Mengapa menulis puisi? Salah satu jawaban yang bisa diberikan adalah karena manusia fana, dan manusia berhasrat untuk meninggalkan sesuatu berharga dan abadi. Sesuatu yang tetap ada sampai kelak manusia itu direnggut maut. Hasrat untuk hidup seribu tahun lagi, seperti kita baca dalam bait Chairil Anwar.
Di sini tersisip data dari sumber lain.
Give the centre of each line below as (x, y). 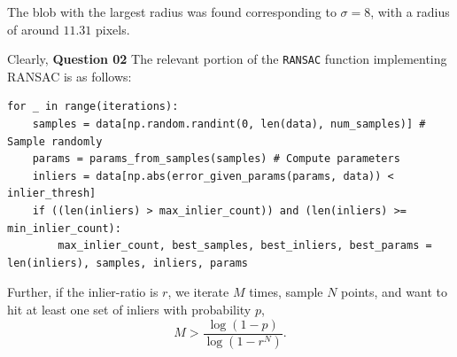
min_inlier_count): (64, 228)
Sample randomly (55, 141)
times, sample (286, 292)
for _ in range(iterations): (93, 107)
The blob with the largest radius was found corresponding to (172, 12)
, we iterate (198, 292)
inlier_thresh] (52, 194)
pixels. (113, 29)
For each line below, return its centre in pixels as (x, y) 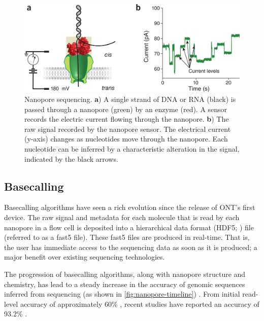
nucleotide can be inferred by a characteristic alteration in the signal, (132, 149)
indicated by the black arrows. (71, 158)
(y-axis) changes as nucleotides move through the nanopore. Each (126, 139)
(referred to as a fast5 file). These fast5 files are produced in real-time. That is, (127, 237)
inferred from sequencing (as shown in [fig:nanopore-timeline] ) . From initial (122, 294)
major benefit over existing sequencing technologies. (85, 257)
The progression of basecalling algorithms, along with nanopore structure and (125, 274)
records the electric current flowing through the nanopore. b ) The (127, 119)
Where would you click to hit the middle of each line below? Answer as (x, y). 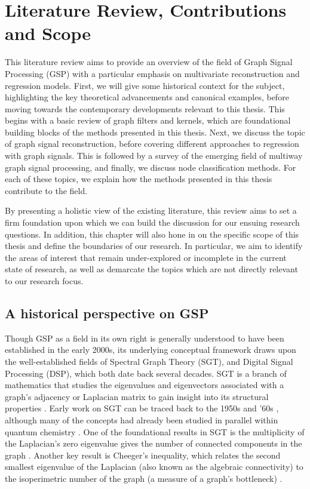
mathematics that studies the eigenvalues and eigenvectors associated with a (145, 385)
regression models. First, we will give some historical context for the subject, (145, 85)
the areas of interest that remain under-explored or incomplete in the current (146, 257)
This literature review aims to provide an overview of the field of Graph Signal (149, 62)
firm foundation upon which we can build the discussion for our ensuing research (152, 222)
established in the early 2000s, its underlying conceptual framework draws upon (151, 350)
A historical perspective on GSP (107, 313)
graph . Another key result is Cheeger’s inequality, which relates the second (143, 455)
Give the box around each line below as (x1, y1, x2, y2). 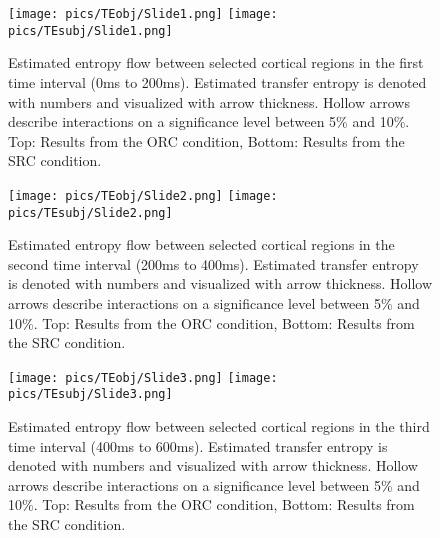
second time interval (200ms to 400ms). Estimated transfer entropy (8, 253, 419, 274)
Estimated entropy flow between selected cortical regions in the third (8, 416, 430, 437)
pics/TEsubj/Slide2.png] (8, 205, 173, 220)
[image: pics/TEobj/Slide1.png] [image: (8, 7, 278, 21)
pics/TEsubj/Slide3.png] (8, 387, 173, 402)
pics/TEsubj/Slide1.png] (8, 23, 173, 38)
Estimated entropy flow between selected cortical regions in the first (8, 52, 424, 73)
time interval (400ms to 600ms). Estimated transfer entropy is (8, 435, 388, 456)
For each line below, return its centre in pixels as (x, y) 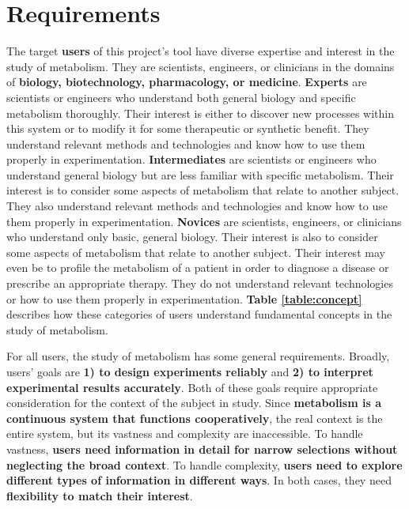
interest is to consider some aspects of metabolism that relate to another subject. (203, 190)
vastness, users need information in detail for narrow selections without (202, 449)
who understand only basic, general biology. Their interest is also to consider (192, 237)
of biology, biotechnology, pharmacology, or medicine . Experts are (187, 82)
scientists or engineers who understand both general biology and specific (181, 97)
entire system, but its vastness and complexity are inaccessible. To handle (185, 434)
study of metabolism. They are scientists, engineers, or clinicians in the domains (201, 66)
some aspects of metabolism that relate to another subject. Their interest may (196, 252)
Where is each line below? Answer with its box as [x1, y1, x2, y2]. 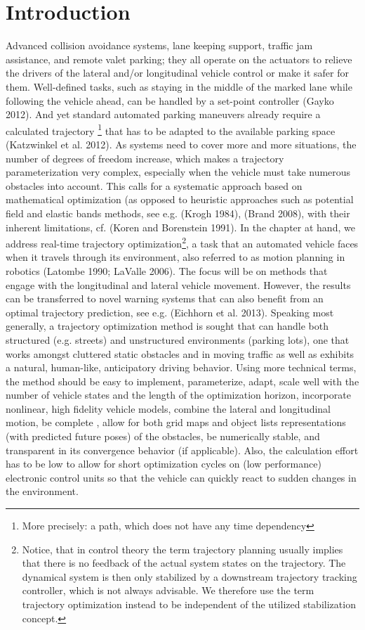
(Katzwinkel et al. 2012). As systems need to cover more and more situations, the [6, 136, 357, 151]
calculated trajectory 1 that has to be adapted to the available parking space [6, 121, 336, 138]
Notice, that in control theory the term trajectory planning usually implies [22, 541, 343, 556]
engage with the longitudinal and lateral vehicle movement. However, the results [6, 277, 351, 292]
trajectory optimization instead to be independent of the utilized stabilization [22, 597, 356, 611]
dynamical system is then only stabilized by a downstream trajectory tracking [22, 569, 357, 584]
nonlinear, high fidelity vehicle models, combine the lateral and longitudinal [6, 401, 331, 416]
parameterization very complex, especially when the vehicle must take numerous [6, 165, 351, 179]

Ilusi untuk memberi harga pada tanah liat berbentuk poci, sesuatu yang kelak retak, dan kita membuatnya abadi, seperti kita baca dalam bait Goenawan Mohamad.
Subagio Sastrowardoyo ada menguraikan hasrat itu lebih tajam lagi. "Seniman," katanya dalam tulisan penutup kumpulan puisinya 'Keroncong Motinggo' (1992), "hendak menciptakan nilai-nilai seni yang kekal yang sanggup bertahan menghadapi pertimbangan-pertimbangan estetik yang berubah-ubah menurut perbedaan waktu."
Pada Subagio hasrat pada keabadian itu sekaligus menjadi tantangan. Sajak-sajak terbaik dari penyair-penyair hebat telah menjawab tantangan itu. Sebagian besar sajak-sajak Chairil sampai kini, dan saya berani bertaruh hingga sampai kapan pun, akan tetap bernilai tinggi. Ketika Chairil menuliskan sajak-sajaknya, para peninjau kala itu sudah merasakan bahwa bahasa sajaknya itulah kelak yang akan menjadi model dan tenaga bahasa Indonesia.[]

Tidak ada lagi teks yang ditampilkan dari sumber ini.